Eddie Glaude, Jr writes in a recent Substack newsletter (emphasis mine):

“I called for ‘a revolution of value.’ That, if we are committed to the idea of American democracy, and by some twisted fate I am, we must seek to uproot ways of seeing and living that have made this country so shallow and fearful.

A revolution of value entails a change in how we view what matters to us as Americans. We must put forward a more expansive understanding of American democracy. This will involve sacrificing the comfort of national innocence and the willful blindness that comes with it.”

What will this require of us if we are all participants in this democracy?Acknowledging the complexity of the real life actions and attitudes of our “founding fathers” or heroes of history is a start. There's a numbing comfort in the mythologies that are perpetuated in our national psyche, for example that slavery was somehow outside of the realm of good and evil, because it was a “product of its time.” I posit that we need to cultivate the mindset of a spiritual warrior.

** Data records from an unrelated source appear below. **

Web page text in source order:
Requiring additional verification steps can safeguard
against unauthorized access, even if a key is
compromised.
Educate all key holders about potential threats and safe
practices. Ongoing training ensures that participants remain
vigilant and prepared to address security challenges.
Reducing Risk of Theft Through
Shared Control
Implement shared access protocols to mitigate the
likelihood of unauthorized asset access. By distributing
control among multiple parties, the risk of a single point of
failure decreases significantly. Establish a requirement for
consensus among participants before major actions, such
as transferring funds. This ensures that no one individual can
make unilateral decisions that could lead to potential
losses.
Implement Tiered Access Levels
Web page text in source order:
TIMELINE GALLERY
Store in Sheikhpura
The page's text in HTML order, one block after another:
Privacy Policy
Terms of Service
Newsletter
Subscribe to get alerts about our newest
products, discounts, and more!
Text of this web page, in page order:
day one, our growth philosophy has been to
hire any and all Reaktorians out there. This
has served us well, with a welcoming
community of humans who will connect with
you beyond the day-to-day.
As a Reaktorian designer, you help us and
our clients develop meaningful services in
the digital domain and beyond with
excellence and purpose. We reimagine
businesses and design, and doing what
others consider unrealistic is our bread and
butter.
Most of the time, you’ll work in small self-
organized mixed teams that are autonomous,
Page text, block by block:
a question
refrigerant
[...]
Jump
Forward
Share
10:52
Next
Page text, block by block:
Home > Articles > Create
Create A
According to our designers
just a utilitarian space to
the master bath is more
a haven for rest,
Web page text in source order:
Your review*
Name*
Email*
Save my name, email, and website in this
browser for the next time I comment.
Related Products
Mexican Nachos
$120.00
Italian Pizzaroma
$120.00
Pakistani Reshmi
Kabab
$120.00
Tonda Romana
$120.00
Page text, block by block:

Mariame Kaba says that hope is a discipline. In these coming years, we will need this discipline…to orient your brain to what is working, to see the world as a place where we can get good things done. This isn't to bypass the shitshow that's on our doorstep. It is to anchor you in the discipline we will need to move through it.” ~ Meenadchi

Some people think they have courage because they storm the capital or they tell what they deem as “jokes” that offend people. It seems to me that certain privileges can, in some cases if unaware of it, act as a drug. Privilege, like drugs, can cause delusions of grandeur and create a form of false bravado or fake courage (liquid courage). Comedians who are intellectually lazy, racist, homophobic and unfunny complain they are being “cancelled” for being outspoken implying a form of courage, but it doesn't take courage, skill, or intellect to mock or berate marginalized groups.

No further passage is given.